Small-molecule inhibitor: TMC-95
Name
- Common name
- TMC-95
- Other names
- TMC-95A; TMC-95B; TMC-95C; TMC-95D
Inhibition
- History
- TMC-95A and its diastereomers, TMC-95B to D, were isolated from the fermentation broth of Apiospora montagnei Sacc. TC 1093 by Koguchi et al. (2000).
- Peptidases inhibited
- TMC-95A inhibited the activities of catalytic unit 1 (peptidylglutamyl-peptide hydrolyzing), catalytic unit 2 (trypsin-like) and catalytic unit 3 (chymotrypsin-like) of the 20S proteasome with IC50 values of 60 nM, 200 nM, and 5.4 nM, respectively. The TMC-95B isomer inhibited similarly, whereas the inhibitory activities of TMC-95C and D were 20 to 150 times weaker. TMC-95A did not inhibit m-calpain, cathepsin L or trypsin at 30 microM, suggesting that it is high selectivity for the proteasomal activities (Koguchi et al., 2000).
- Mechanism
- Inhibition is reversible. The structures of complexes between TMC-95A and yeast 20S proteasome, and the mode of binding of the inhibitor, have been described by Groll et al. (2001) and Kaiser et al. (2004).

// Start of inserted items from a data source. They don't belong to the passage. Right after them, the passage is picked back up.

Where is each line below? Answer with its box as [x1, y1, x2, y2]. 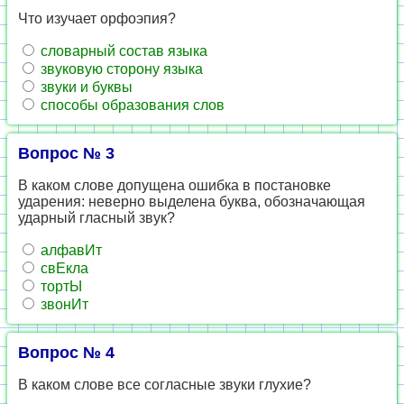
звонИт [37, 297, 88, 312]
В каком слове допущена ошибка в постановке [18, 178, 331, 193]
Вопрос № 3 [18, 144, 115, 162]
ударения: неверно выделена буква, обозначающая [18, 194, 365, 209]
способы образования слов [37, 97, 225, 113]
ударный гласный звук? [18, 210, 175, 225]
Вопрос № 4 [18, 344, 115, 362]
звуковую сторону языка [37, 61, 203, 77]
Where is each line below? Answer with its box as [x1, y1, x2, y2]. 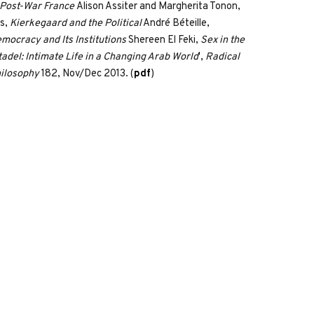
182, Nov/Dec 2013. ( [39, 67, 135, 81]
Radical [205, 50, 240, 64]
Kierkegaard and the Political [10, 16, 142, 30]
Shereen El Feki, [126, 33, 201, 47]
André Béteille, [142, 16, 210, 30]
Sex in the [200, 33, 245, 47]
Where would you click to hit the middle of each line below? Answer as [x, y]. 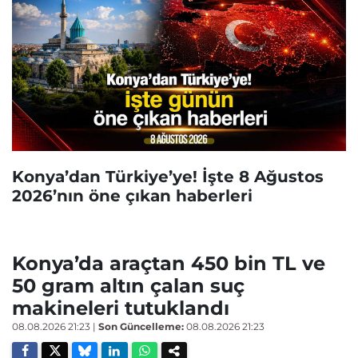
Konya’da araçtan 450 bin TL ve [169, 263]
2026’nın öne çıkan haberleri [132, 195]
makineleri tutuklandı [121, 308]
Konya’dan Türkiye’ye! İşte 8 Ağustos [168, 176]
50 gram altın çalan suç [128, 285]
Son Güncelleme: [141, 326]

- Pharmaceutical relevance
- There is strong evidence that such inhibitors of the proteasome as bortezomib have therapeutic potential, so other inhibitors of the proteasomal peptidase activities are also of great interest.
Chemistry
- CID at PubChem
- 5287563
- Structure
![[TMC-95 (XT01.001 inhibitor) structure ]](/merops/smi/structures/tmc95.gif)
- Formula weight
- 683
- Related inhibitors
- In the four forms of TMC-95, identities of R1, R2, R3 and R4 are H, OH, CH3, H (TMC-95A), H, OH, H, CH3 (TMC-95B), OH, H, CH3, H (TMC-95C) and OH, H, H, CH3, respectively (Groll et al., 2001).